“THE FOUR WITNESS STATEMENTS ARE THE CAREFUL WORK OF A LEGAL TEAM”: JUDGE CRITICAL OF THE WAY STATEMENTS WERE PREPARED FOR TRIAL

There are many aspects of the judgment of Mr Justice Fancourt in Mackenzie v Rosenblatt Solicitors & Anor [2023] EWHC 331 (Ch) that are of interest to litigators. However here we look at the judge’s criticisms of the witness statements prepared in this action.  We have yet another example of failures to follow the Practice Direction.  We also have examples of a more or less total misunderstanding of the role of witness evidence.

 

The four witness statements are the careful work of a legal team, contrary to the requirements of Practice Direction 57AC that a statement should be so far as possible in the witness’s own words.
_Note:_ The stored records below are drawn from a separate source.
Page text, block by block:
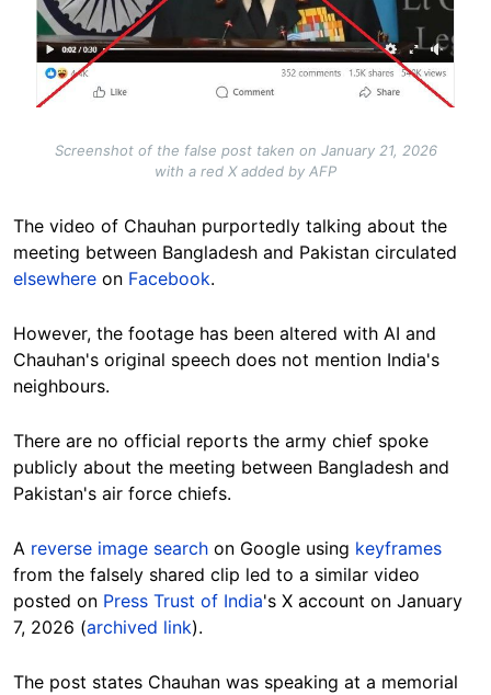
Screenshot of the false post taken on January 21, 2026
with a red X added by AFP
The video of Chauhan purportedly talking about the
meeting between Bangladesh and Pakistan circulated
elsewhere on Facebook.
However, the footage has been altered with AI and
Chauhan's original speech does not mention India's
neighbours.
There are no official reports the army chief spoke
publicly about the meeting between Bangladesh and
Pakistan's air force chiefs.
A reverse image search on Google using keyframes
from the falsely shared clip led to a similar video
posted on Press Trust of India's X account on January
7, 2026 (archived link).
The post states Chauhan was speaking at a memorial

Each statement works by making assertions about what happened, at a level of generality or summary, rather than setting out the facts as recalled in detail, and resembles a position statement seeking to advance a case more than a witness statement. The summary of what happened is often an exaggeration of what is shown by the documents or just inaccurate.”

THE CASE

The claimant brought a case against his former solicitors arguing that they were negligence/in breach of contract in failing to inform him that litigation he had embarked upon was hopeless.   The claimant succeeded in establishing breach of duty but failed on the issue of causation.
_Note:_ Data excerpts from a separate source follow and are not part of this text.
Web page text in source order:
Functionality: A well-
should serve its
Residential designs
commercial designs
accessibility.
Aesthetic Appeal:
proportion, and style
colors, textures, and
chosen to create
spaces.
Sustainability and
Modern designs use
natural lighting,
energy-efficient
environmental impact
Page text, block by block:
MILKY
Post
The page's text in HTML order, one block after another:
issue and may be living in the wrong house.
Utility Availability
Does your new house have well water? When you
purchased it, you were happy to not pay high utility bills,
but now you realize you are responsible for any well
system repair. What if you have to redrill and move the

THE JUDGE’S COMMENTS ON THE WITNESS STATEMENTS

The judge was critical of the witness statements that the parties produced.

    1. PM, CK, JM and BM (in that order) gave oral evidence on behalf of BM. IR and SW were called on behalf of the Defendant. No agreed written evidence or hearsay statements were relied on.
    1. The evidence of the witnesses spanned 6 days of the trial, with the longest witnesses being PM and SW. Accordingly, I had a full opportunity to assess the witnesses and the reliability of their evidence.
    1. The witness statements of IR and SW did not identify the documents from which they had refreshed their memory, or otherwise looked at, in the course of preparing their statements, and did not contain a schedule of those documents, as required by Practice Direction 57AC. It is clear from both statements that there were documents considered, but unclear how extensive that consideration was, or to what extent the content of the statement was influenced by having read documents, and if so which documents. It seems to me likely (and understandable given his professional role) that SW had revisited all the documents from the Defendant’s files before the trial, and may have done so before writing his witness statement. I am less confident how much IR read at either stage.
    1. Both witness statements contain passages that are arguing the Defendant’s case rather than setting out their recollections of facts. Neither of them states, on points understood to be important in the case, how well he recalls the matter. This nevertheless became clear in the evidence of both IR (who readily admitted to limited involvement but appeared to have a clear recollection of meetings that he attended) and SW (who was very directly involved and seemed to have a very good recollection of events and the detail of the conduct of the retainer).
    1. The witness statements of BM, PM, CK and JM present a different problem. Having seen all four witnesses give evidence, it is clear to me that none of the four statements are written using the witness’s own words. The four witnesses were different personalities and had very different levels of recall of events (and, indeed, willingness to engage with the facts), but the four witness statements are of a uniform style and tone, giving the impression of a person with a clear overview of events, if not their detail, and a clear picture of the case to be advanced on behalf of BM. This was so even in the case of BM himself, who says in his witness statement that he has limited recollection of certain time periods. He went further in the witness box and said that he has no real recollection of matters other than 3 meetings in September 2017, June 2018 and October 2018, about which he can recall the essentials but not the detail. Comparing the witness statements with the oral evidence given by these witnesses, the true voice of the individual witness does not emerge from their witness statement.
  1. The four witness statements are the careful work of a legal team, contrary to the requirements of Practice Direction 57AC that a statement should be so far as possible in the witness’s own words. Each statement works by making assertions about what happened, at a level of generality or summary, rather than setting out the facts as recalled in detail, and resembles a position statement seeking to advance a case more than a witness statement. The summary of what happened is often an exaggeration of what is shown by the documents or just inaccurate. There were many instances in the course of the cross-examination of the four witnesses called on behalf of BM where it was evident that the witness could not in fact recall what they stated in their statement, or where what was stated in the statement was contradicted in cross-examination, or was shown to be an untenable interpretation of a document. I am left as a result with real doubt about the reliability of the content of these witness statements.